Court in the West Eighties

It was not until spring that I began to think about the man who lived in the room directly opposite to mine. All during the winter months the court between us was dark and there was a feeling of privacy about the four walls of little rooms that looked out on each other. Sounds were mufHed and far away as they always seem when it is cold and windows everywhere are shut. Often it would snow and, looking out, I could see only the quiet white flakes sifting down against the gray walls, the snow-edged bottles of milk and covered crocks of food put out on the window sills, and perhaps a light coming out on the dimness in a thin line from behind closed curtains. During all this time I can remember seeing only a few incomplete glimpses of this man living across from me—his red hair through the frosty window glass, his hand reaching out on the sill to bring in his food, a flash of his calm drowsy face as he looked out on the court. I paid no more attention to him than I did to any of the other dozen or so people in that building. I did not see anything unusual about him and had no idea that I would come to think of him as I did.

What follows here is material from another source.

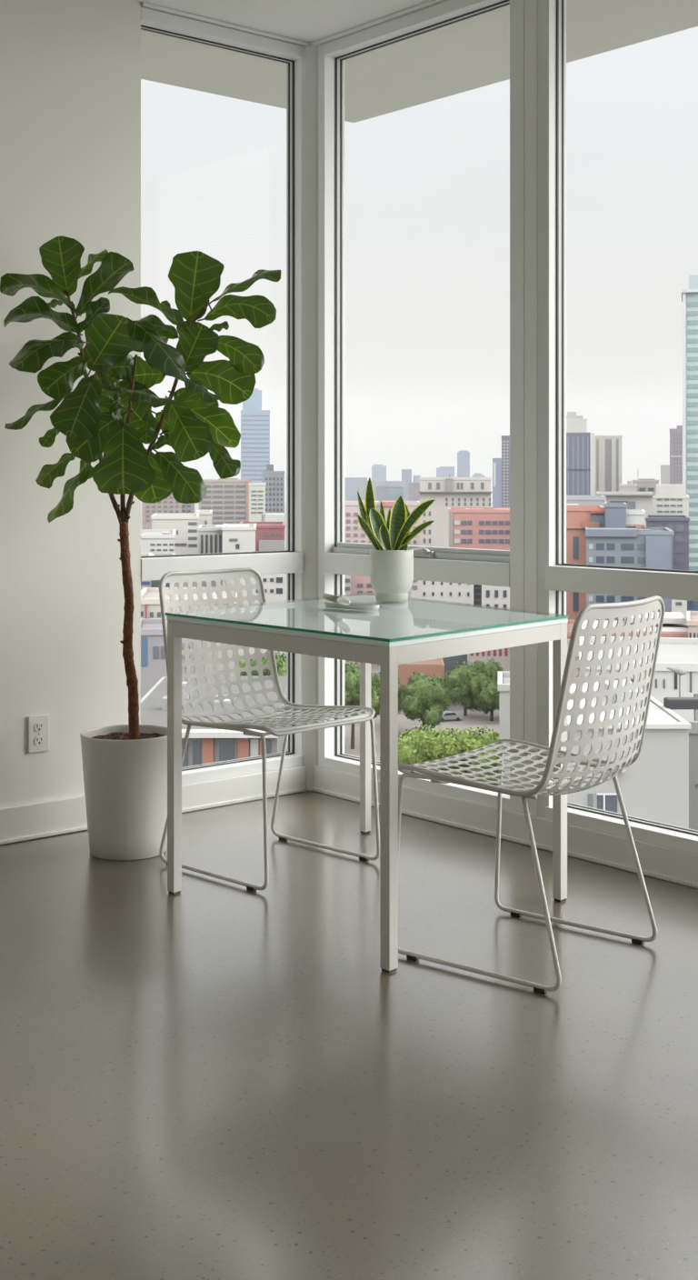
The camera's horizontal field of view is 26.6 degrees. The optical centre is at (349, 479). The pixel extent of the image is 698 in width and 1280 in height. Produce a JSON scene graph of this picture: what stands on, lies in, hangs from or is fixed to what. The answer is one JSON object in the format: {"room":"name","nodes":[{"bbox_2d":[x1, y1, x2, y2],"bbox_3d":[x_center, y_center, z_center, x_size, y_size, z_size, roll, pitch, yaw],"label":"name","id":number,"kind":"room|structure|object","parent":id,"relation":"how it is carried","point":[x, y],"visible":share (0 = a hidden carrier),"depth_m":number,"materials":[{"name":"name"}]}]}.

There was enough to keep me busy last winter without looking at things outside my window. This was my first year at university, the first time I had been in New York. Also there was the necessity of trying to get and keep a part time job in the mornings. I have often thought that when you are an eighteen year old girl, and can't fix it so you look any older than your age, it is harder to get work than at any other time. Maybe I would say the same thing, though, if I were forty. Anyway those months seem to me now about the toughest time I've had so far. There was work (or job-hunting) in the morning school all afternoon, study and reading at night—together with the newness and strangeness of this place. There was a queer sort of hungriness, for food and for other things too, that I could not get rid of. I was too busy to make any friends down at school and I had never been so much alone.